> Exercise: Give again, word for word, every line in the entries below from the line with "December 12, 2019 06:44" up to and including the line with "August 2025 (46)", and no other line.
-------
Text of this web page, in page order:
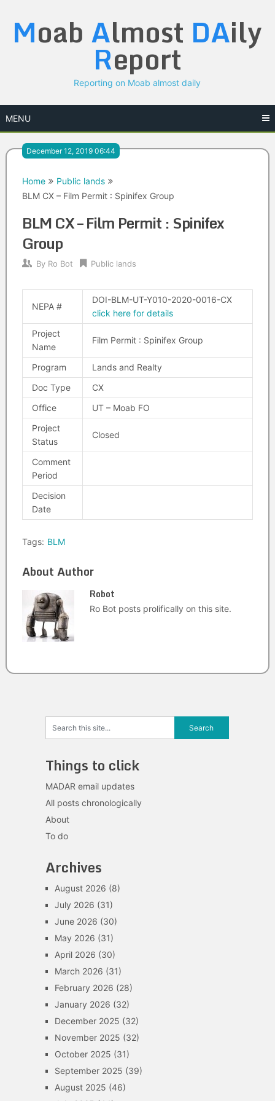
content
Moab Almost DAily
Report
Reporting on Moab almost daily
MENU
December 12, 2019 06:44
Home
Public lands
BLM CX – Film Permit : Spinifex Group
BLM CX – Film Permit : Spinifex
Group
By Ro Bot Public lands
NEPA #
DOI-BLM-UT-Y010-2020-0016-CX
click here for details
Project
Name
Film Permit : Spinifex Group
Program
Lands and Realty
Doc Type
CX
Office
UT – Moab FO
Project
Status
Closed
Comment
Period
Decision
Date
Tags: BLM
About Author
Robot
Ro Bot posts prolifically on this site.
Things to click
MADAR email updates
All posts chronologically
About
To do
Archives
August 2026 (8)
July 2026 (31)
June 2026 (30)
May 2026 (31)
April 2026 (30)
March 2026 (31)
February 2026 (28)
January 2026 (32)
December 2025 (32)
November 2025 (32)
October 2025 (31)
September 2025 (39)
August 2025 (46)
-------
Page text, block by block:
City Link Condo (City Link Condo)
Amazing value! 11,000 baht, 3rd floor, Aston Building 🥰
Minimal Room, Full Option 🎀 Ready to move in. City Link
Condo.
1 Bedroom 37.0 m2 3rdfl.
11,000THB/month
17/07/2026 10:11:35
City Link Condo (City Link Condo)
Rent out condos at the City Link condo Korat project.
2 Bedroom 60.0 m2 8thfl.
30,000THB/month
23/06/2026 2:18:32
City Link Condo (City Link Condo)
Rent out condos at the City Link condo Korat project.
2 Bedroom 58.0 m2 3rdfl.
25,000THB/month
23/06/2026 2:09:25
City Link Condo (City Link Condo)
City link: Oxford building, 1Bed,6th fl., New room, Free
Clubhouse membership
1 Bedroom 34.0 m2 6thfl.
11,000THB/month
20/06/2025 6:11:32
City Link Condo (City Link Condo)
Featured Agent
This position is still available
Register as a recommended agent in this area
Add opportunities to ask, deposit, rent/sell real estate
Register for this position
-------
> Solved exercise:
December 12, 2019 06:44
Home
Public lands
BLM CX – Film Permit : Spinifex Group
BLM CX – Film Permit : Spinifex
Group
By Ro Bot Public lands
NEPA #
DOI-BLM-UT-Y010-2020-0016-CX
click here for details
Project
Name
Film Permit : Spinifex Group
Program
Lands and Realty
Doc Type
CX
Office
UT – Moab FO
Project
Status
Closed
Comment
Period
Decision
Date
Tags: BLM
About Author
Robot
Ro Bot posts prolifically on this site.
Things to click
MADAR email updates
All posts chronologically
About
To do
Archives
August 2026 (8)
July 2026 (31)
June 2026 (30)
May 2026 (31)
April 2026 (30)
March 2026 (31)
February 2026 (28)
January 2026 (32)
December 2025 (32)
November 2025 (32)
October 2025 (31)
September 2025 (39)
August 2025 (46)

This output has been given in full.